▶ _Task objective_: Exactly as written, print out each entry in the data, with no pictures.

▶ _Records for the exercise_:
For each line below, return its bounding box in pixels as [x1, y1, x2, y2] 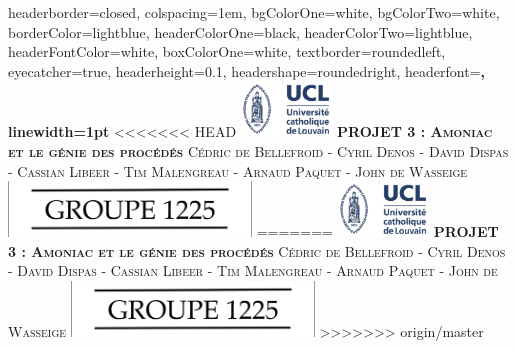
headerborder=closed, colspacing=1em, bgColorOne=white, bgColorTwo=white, [8, 2, 500, 22]
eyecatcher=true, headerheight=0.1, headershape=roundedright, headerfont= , [8, 60, 485, 81]
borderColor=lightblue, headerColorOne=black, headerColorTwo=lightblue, [8, 21, 473, 42]
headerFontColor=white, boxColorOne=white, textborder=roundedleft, [8, 41, 446, 62]
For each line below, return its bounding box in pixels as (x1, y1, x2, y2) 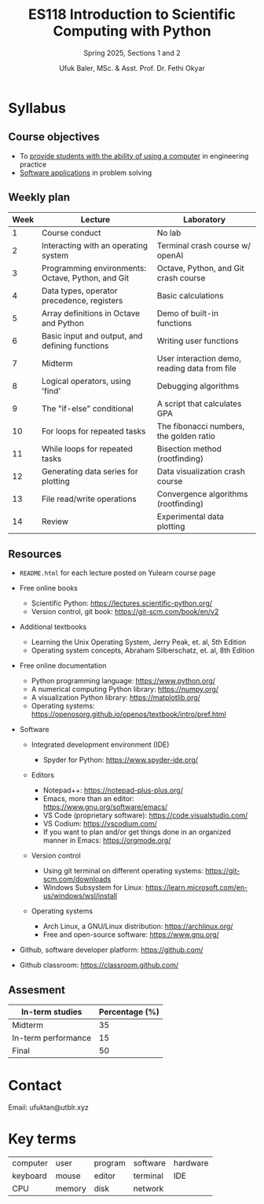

▶ _Output for this exercise_:
For each line below, return its bounding box in pixels as [x1, y1, x2, y2] 
headerborder=closed, colspacing=1em, bgColorOne=white, bgColorTwo=white, [8, 2, 500, 22]
eyecatcher=true, headerheight=0.1, headershape=roundedright, headerfont= , [8, 60, 485, 81]
borderColor=lightblue, headerColorOne=black, headerColorTwo=lightblue, [8, 21, 473, 42]
headerFontColor=white, boxColorOne=white, textborder=roundedleft, [8, 41, 446, 62]
For each line below, return its bounding box in pixels as (x1, y1, x2, y2) 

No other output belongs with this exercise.